The role of EEG in the workup of febrile seizures is also controversial. An EEG may remain slow for up to 7 days after a febrile seizure. In a recent case control study of 36 patients with febrile seizures who had abnormal EEG compared to 87 patients with normal EEG after febrile seizures (21), 9/36 with EEG abnormalities were more likely to have epilepsy. In a recent Cochrane review, no randomized controls trials were found to show evidence for the use of EEG after a complex febrile seizure. Guidelines do not exist to assist in the understanding of when an EEG may be valuable in these patients (22).

Lumbar puncture guidelines in complex febrile seizures are no different from those for simple febrile seizures, meaning that a lumbar puncture is indicated in any child who appears ill or has signs of meningismus or has incomplete or unclear documentation of immunization.


Febrile status epilepticus is defined as a febrile seizure lasting more than 30 minutes and may be conceived as an extreme form of a complex febrile seizure. Risk factors for developing febrile status epilepticus include younger age at onset of febrile seizure, lower temperature at onset of seizure, and longer duration of recognized temperature before onset of febrile seizure (23).


After a single febrile seizure, the risk of recurrence is 30%. After two or more febrile seizures, the risk increases to 50%. Other risk factors for recurrence include young age at onset, a history of febrile seizures in a first-degree relative, low degree of fever while in the emergency department, and a brief duration between the onset of fever and the initial seizure (24,25). Risk of future epilepsy after simple febrile seizures is negligible at 1% to 2.4% and that after a complex febrile seizure is 4% to 6%. Risk factors for future epilepsy include complex febrile seizure, developmental delay, and family history of epilepsy. These risk factors are different from the risk factors for febrile seizure recurrence (younger age at onset, lower temperature at time of febrile seizure, and family history of febrile seizures) (26–28).

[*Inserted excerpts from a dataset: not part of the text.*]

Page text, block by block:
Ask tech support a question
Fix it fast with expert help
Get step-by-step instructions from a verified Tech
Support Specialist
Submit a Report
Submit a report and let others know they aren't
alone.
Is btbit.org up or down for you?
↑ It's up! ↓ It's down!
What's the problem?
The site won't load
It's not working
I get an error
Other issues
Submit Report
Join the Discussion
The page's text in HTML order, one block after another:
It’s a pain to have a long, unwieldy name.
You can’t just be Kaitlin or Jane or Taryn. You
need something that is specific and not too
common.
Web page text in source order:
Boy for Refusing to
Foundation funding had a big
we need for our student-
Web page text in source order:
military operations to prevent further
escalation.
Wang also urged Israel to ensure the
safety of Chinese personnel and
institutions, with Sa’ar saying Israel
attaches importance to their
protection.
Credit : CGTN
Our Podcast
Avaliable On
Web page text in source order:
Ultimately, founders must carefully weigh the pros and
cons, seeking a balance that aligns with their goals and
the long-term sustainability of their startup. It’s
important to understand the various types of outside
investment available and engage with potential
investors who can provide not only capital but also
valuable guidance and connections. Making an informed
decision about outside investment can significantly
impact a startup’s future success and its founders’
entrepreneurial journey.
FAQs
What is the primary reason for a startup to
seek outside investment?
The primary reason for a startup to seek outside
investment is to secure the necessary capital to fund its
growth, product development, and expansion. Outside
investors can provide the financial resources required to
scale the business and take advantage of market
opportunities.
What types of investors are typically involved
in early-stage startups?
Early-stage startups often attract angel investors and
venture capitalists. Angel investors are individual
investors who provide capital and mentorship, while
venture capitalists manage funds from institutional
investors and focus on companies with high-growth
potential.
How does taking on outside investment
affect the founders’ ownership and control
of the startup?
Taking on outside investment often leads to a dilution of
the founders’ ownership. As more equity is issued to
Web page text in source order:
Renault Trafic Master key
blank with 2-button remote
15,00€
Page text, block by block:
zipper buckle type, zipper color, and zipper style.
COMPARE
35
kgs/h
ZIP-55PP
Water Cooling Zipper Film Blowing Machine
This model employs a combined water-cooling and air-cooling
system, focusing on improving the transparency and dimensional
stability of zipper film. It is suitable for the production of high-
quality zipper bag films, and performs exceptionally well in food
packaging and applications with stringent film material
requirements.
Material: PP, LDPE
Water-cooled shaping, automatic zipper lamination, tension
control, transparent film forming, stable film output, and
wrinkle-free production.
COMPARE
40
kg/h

Parental education is critical in further management of febrile seizures. Parents should be educated about seizure first aid and also be trained to administer rescue medication at home for seizures lasting 5 minutes. Medications used in the prehospital termination of seizures include rectal diazepam (0.3–0.5 mg/kg/dose) and buccal or intranasal midazolam (0.2–0.3 mg/kg/dose). Emergency seizure management will be the same in patients with febrile seizures as patients with afebrile seizures (29). After securing airway, breathing, and circulation in a patient still actively seizing, an intravenous benzodiazepine is administered as the first line of treatment followed by an intravenous load of a second-line drug—which may vary from hospital to hospital (at our institution we use intravenous fosphenytoin given as 20–30 phenytoin equivalents/kg/dose). Although prophylactic antipyretics may give a patient symptomatic comfort, they do not prevent the occurrence of febrile seizures (30). In addition, prophylactic anticonvulsant medications are not indicated in the treatment of febrile seizures (31).

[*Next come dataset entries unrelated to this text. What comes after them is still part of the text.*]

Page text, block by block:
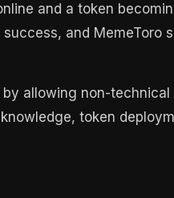
and a token
and MemeToro
allowing non-
token
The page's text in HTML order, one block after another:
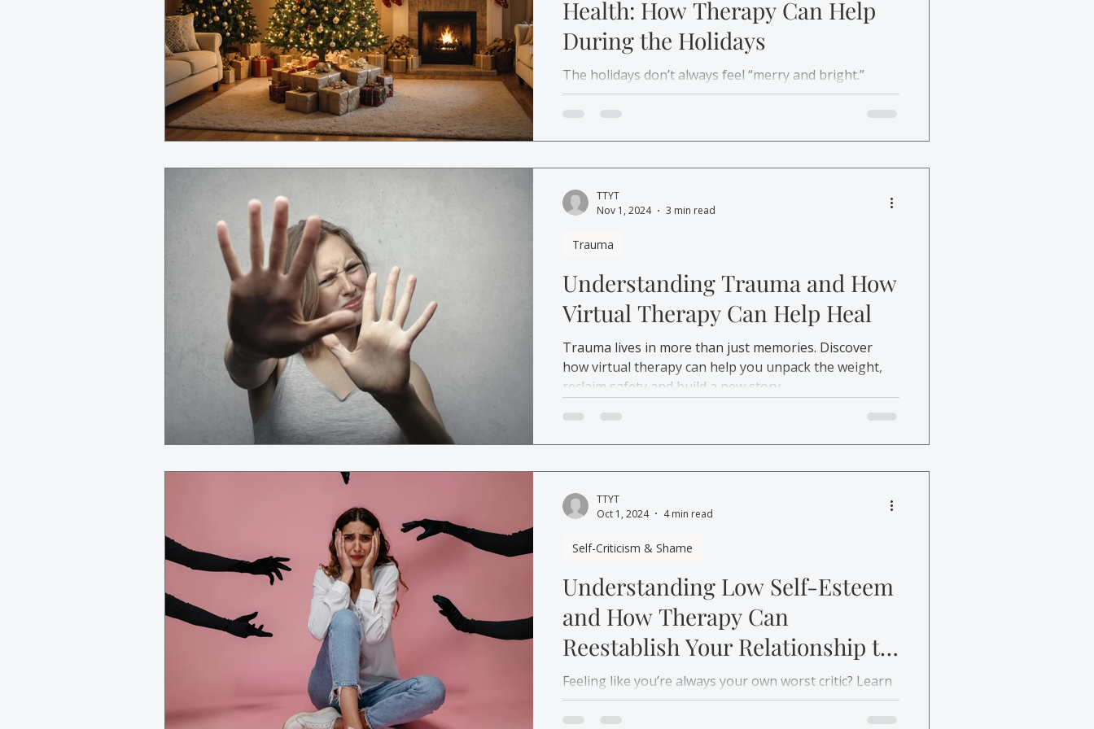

Febrile seizures may be the presenting feature of Dravet syndrome, GEFS+, and PCDH19 (Table 2.2) and may also be seen in a subset of patients who develop future mesial temporal sclerosis (2,32,33). The association of febrile seizures and future hippocampal sclerosis remains a topic of much debate. Febrile seizures in school-aged children may be seen in association with a recently recognized entity called febrile infection–related epilepsy syndrome (FIRES).


Febrile status epilepticus occurs in 5% of patients with febrile seizures. The FEBSTAT study was designed to prospectively examine the association between prolonged febrile seizures and the development of hippocampal sclerosis and associated temporal lobe epilepsy, one of the most controversial issues in epilepsy. FEBSTAT is a prospective, multicenter study. Inclusion criteria are children, aged 1 month to 6 years of age, presenting with a febrile seizure lasting 30 minutes or longer, based on ambulance, emergency department, and hospital records, and parental interview. At baseline, procedures include an MRI study and EEG recording done within 72 hours of status, and a detailed history and neurologic examination. Baseline development and behavior are assessed at 1 month. The baseline assessment is repeated, with age-appropriate developmental testing at 1 and 5 years after enrollment as well as at the development of epilepsy and 1 year after that. Telephone calls every 3 months document additional seizures. Two other groups of children are included: a “control” group consisting of children with a first febrile seizure ascertained at Columbia University and with almost identical baseline and 1-year follow-up examinations and a pilot cohort of febrile status epilepticus from Duke University (24). Initial results of the study have been published and these results are described in the following text.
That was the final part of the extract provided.